We were also told that we owed road tax for the journey from Nairobi to the Ugandan border (we knew this, but thought we could get away without paying it), and in true Kenyan style we couldn’t pay it at the border it had to be paid into a bank. Guess what there is no bank at the border!!!! So we gave our trusty Fixer, Patrick a fist full of Kenyan Shillings, he jumped on the back of a motorbike and went off to the previous town before the border to pay our money into the Revenue Authorities bank account, he was gone ages. Had he run off with our wad of cash? Eventually, over a hour later, he returned with the receipt for the payment and told us the bank was very busy with truck drivers. A crazy system, but its to stop fraud at the border, no cash changing hands. After getting our paperwork stamped and sorted, we drove out of the ‘in gate’, and no one batted an eyelid, apart from the huge incoming trucks that were negotiating the terrible No-Mans Land” track that included a weak bridge that only one truck was allowed on at a time. Incredibly there was no signs to say this, and no police or guards to enforce it, you just knew and did it!
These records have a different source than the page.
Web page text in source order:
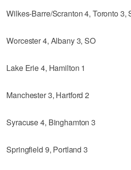
Wilkes-Barre/Scranton 4, Toronto 3,
Worcester 4, Albany 3, SO
Lake Erie 4, Hamilton 1
Manchester 3, Hartford 2
Syracuse 4, Binghamton 3
Springfield 9, Portland 3
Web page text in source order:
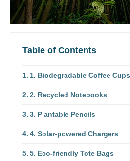
Table of Contents
1. Biodegradable Coffee Cups
2. Recycled Notebooks
3. Plantable Pencils
4. Solar-powered Chargers
5. Eco-friendly Tote Bags
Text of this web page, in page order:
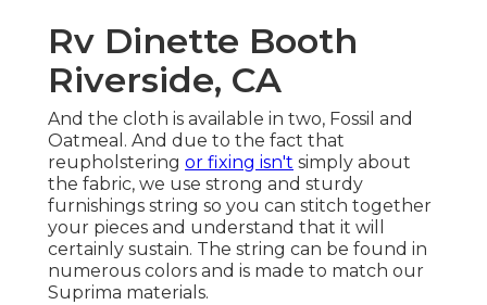
Rv Dinette Booth
Riverside, CA
And the cloth is available in two, Fossil and
Oatmeal. And due to the fact that
reupholstering or fixing isn't simply about
the fabric, we use strong and sturdy
furnishings string so you can stitch together
your pieces and understand that it will
certainly sustain. The string can be found in
numerous colors and is made to match our
Suprima materials.
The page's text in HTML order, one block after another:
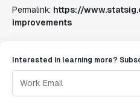
Permalink: https://
improvements
Interested in learning more?
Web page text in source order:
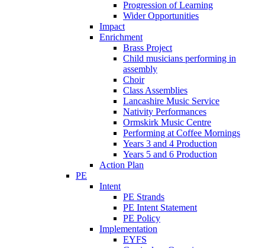
Progression of Learning
Wider Opportunities
Impact
Enrichment
Brass Project
Child musicians performing in
assembly
Choir
Class Assemblies
Lancashire Music Service
Nativity Performances
Ormskirk Music Centre
Performing at Coffee Mornings
Years 3 and 4 Production
Years 5 and 6 Production
Action Plan
PE
Intent
PE Strands
PE Intent Statement
PE Policy
Implementation
EYFS
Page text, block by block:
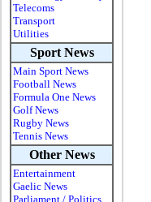
Telecoms
Transport
Utilities
Sport News
Main Sport News
Football News
Formula One News
Golf News
Rugby News
Tennis News
Other News
Entertainment
Gaelic News
Parliament / Politics
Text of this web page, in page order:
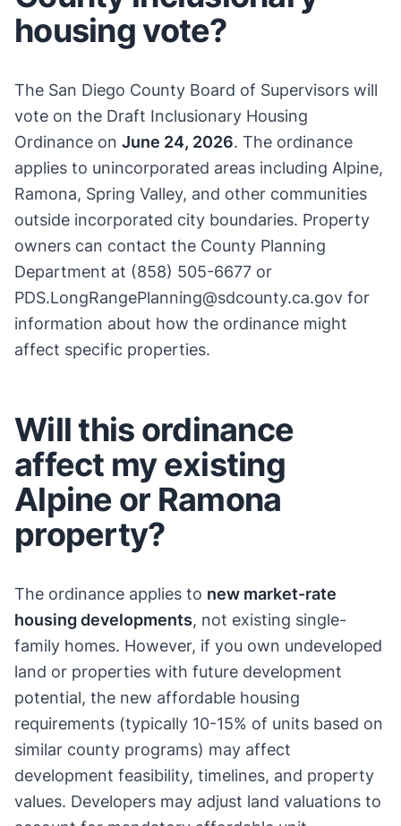
housing vote?
The San Diego County Board of Supervisors will
vote on the Draft Inclusionary Housing
Ordinance on June 24, 2026. The ordinance
applies to unincorporated areas including Alpine,
Ramona, Spring Valley, and other communities
outside incorporated city boundaries. Property
owners can contact the County Planning
Department at (858) 505-6677 or
PDS.LongRangePlanning@sdcounty.ca.gov for
information about how the ordinance might
affect specific properties.
Will this ordinance
affect my existing
Alpine or Ramona
property?
The ordinance applies to new market-rate
housing developments, not existing single-
family homes. However, if you own undeveloped
land or properties with future development
potential, the new affordable housing
requirements (typically 10-15% of units based on
similar county programs) may affect
development feasibility, timelines, and property
values. Developers may adjust land valuations to
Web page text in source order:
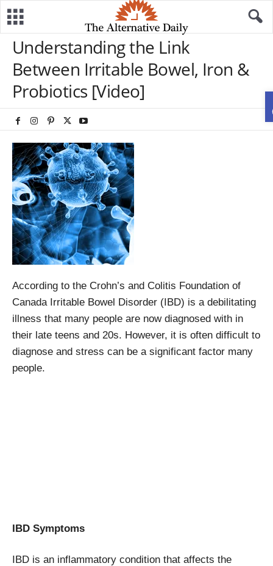
Understanding the Link
Between Irritable Bowel, Iron &
Probiotics [Video]
According to the Crohn’s and Colitis Foundation of
Canada Irritable Bowel Disorder (IBD) is a debilitating
illness that many people are now diagnosed with in
their late teens and 20s. However, it is often difficult to
diagnose and stress can be a significant factor many
people.
IBD Symptoms
IBD is an inflammatory condition that affects the
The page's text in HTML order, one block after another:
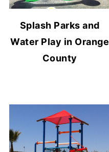
Splash Parks and
Water Play in Orange
County
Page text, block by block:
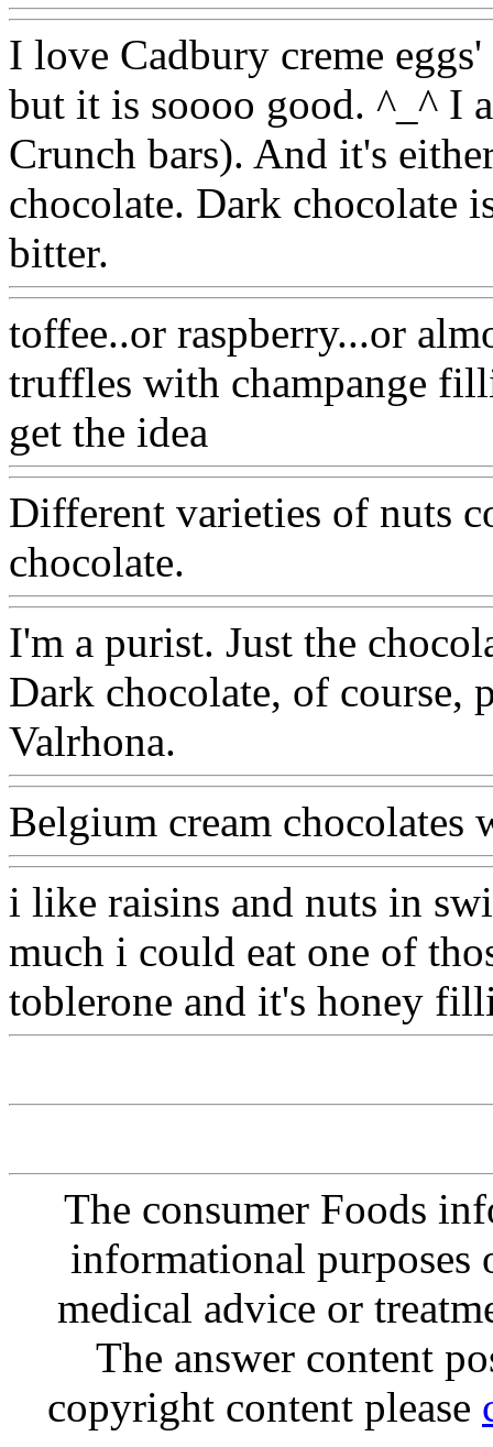
I love Cadbury creme
but it is soooo good. ^_^ I
Crunch bars). And it's
chocolate. Dark chocolate
bitter.
toffee..or raspberry...or
truffles with champange
get the idea
Different varieties of nuts
chocolate.
I'm a purist. Just the
Dark chocolate, of course,
Valrhona.
Belgium cream
i like raisins and nuts in
much i could eat one of
toblerone and it's honey
The consumer Foods
informational purposes
medical advice or
The answer content
copyright content please
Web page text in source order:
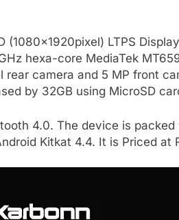
(1080x1920pixel) LTPS
hexa-core MediaTek
camera and 5 MP front
by 32GB using MicroSD
4.0. The device is
Kitkat 4.4. It is Priced at
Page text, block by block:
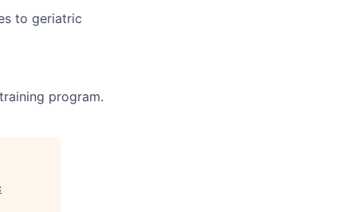
to geriatric
program.
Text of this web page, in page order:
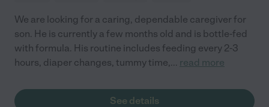
We are looking for a caring, dependable caregiver for
son. He is currently a few months old and is bottle-fed
with formula. His routine includes feeding every 2-3
hours, diaper changes, tummy time,... read more
See details
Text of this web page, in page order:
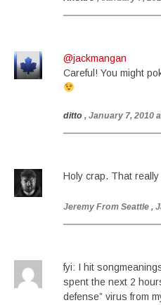
@jackmangan
Careful! You might
ditto , January 7, 2010
Holy crap. That
Jeremy From Seattle ,
fyi: I hit
spent the next 2
defense” virus from
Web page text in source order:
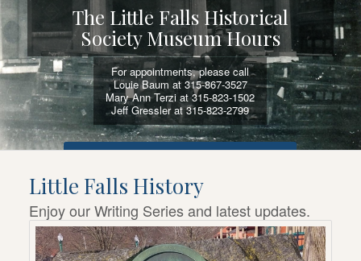
The Little Falls Historical
Society Museum Hours
For appointments, please call
Louie Baum at 315-867-3527
Mary Ann Terzi at 315-823-1502
Jeff Gressler at 315-823-2799
Little Falls History
Enjoy our Writing Series and latest updates.
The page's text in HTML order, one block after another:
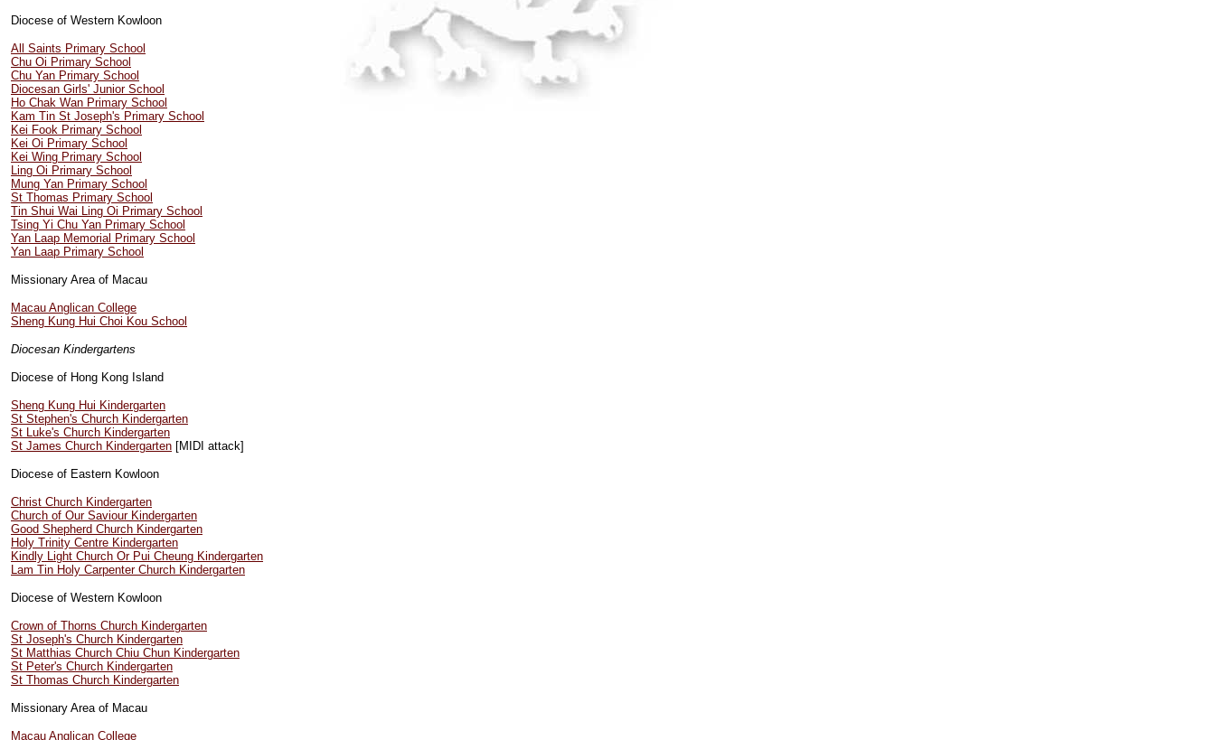
Diocese of Western Kowloon
All Saints Primary School
Chu Oi Primary School
Chu Yan Primary School
Diocesan Girls' Junior School
Ho Chak Wan Primary School
Kam Tin St Joseph's Primary School
Kei Fook Primary School
Kei Oi Primary School
Kei Wing Primary School
Ling Oi Primary School
Mung Yan Primary School
St Thomas Primary School
Tin Shui Wai Ling Oi Primary School
Tsing Yi Chu Yan Primary School
Yan Laap Memorial Primary School
Yan Laap Primary School
Missionary Area of Macau
Macau Anglican College
Sheng Kung Hui Choi Kou School
Diocesan Kindergartens
Diocese of Hong Kong Island
Sheng Kung Hui Kindergarten
St Stephen's Church Kindergarten
St Luke's Church Kindergarten
St James Church Kindergarten [MIDI attack]
Diocese of Eastern Kowloon
Christ Church Kindergarten
Church of Our Saviour Kindergarten
Good Shepherd Church Kindergarten
Holy Trinity Centre Kindergarten
Kindly Light Church Or Pui Cheung Kindergarten
Lam Tin Holy Carpenter Church Kindergarten
Diocese of Western Kowloon
Crown of Thorns Church Kindergarten
St Joseph's Church Kindergarten
St Matthias Church Chiu Chun Kindergarten
St Peter's Church Kindergarten
St Thomas Church Kindergarten
Missionary Area of Macau
Macau Anglican College

The Ugandan side of the border was a breeze, and a much more pleasant experience, and Patrick came with us (on the back of a bike again), and once again saved us an enormous amount of time, by showing us a different exit gate which only had a few cars there. Of course there are no signs indicating where to go, but we were processed through within an hour, and this included Patrick going to the Ugandan Bank to once again pay our road tax for our 10 tonne truck. We managed to get a decent exchange rate for changing our Kenyan currency into Ugandan Shillings with a money dealer, and paid Patrick about £20.00 for his services. That was money well spent!
Within 5km of the border, we noticed the difference. Kenya is crazy on the road, the traffic is quite heavy, the driving standard is very poor, and the surface is not great (huge potholes in tarmac, and dirt roads very badly kept), but here in Uganda its different. I would estimate about 20% of the traffic volume, and much calmer driving from the Ugandans. And so far the road surfaces are much better, Uganda is looking good.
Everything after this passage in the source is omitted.